Recorded data: Begin

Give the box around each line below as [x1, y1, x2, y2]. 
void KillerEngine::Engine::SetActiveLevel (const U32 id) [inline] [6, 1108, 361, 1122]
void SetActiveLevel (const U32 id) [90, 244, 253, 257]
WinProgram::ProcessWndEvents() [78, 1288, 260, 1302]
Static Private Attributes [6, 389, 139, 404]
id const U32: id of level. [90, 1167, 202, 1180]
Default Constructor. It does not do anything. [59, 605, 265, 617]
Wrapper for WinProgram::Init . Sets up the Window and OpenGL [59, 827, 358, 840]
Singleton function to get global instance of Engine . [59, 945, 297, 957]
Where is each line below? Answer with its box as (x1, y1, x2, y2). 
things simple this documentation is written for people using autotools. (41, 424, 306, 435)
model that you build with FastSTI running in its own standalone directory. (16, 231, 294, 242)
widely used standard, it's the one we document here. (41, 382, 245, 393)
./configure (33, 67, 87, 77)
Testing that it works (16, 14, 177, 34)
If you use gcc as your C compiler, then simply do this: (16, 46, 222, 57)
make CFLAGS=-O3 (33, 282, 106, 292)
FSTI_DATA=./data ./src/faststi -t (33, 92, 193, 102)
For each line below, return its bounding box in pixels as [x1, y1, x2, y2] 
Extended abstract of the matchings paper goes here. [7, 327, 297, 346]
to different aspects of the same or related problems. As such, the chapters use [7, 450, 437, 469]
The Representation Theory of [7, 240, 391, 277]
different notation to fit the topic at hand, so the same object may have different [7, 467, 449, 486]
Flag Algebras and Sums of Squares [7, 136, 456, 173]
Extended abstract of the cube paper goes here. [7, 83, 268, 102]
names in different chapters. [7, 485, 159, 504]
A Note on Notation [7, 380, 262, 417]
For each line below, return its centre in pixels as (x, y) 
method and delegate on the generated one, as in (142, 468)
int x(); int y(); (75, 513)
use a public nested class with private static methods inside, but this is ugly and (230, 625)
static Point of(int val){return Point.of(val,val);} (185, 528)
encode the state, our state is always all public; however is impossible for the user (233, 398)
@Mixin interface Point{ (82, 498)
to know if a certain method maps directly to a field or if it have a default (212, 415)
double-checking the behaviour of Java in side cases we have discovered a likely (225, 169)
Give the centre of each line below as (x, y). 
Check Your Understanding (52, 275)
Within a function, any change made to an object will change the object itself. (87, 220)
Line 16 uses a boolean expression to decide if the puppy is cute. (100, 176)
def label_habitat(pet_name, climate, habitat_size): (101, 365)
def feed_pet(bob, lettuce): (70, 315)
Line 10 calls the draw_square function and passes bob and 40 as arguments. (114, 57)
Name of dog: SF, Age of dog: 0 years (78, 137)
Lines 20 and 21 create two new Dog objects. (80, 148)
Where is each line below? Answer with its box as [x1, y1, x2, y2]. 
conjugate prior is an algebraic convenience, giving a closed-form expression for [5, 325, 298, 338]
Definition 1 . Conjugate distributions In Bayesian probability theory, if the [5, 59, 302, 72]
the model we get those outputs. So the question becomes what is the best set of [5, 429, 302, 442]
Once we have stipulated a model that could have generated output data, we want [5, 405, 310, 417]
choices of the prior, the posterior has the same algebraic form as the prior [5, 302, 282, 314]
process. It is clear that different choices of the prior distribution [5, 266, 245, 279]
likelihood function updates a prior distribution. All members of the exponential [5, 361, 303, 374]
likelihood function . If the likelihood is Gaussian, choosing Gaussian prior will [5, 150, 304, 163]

Recorded data: End

Among the records, find the lines that contain "have" and copy each of them.

different notation to fit the topic at hand, so the same object may have different [7, 467, 449, 486]
to know if a certain method maps directly to a field or if it have a default (212, 415)
double-checking the behaviour of Java in side cases we have discovered a likely (225, 169)
Once we have stipulated a model that could have generated output data, we want [5, 405, 310, 417]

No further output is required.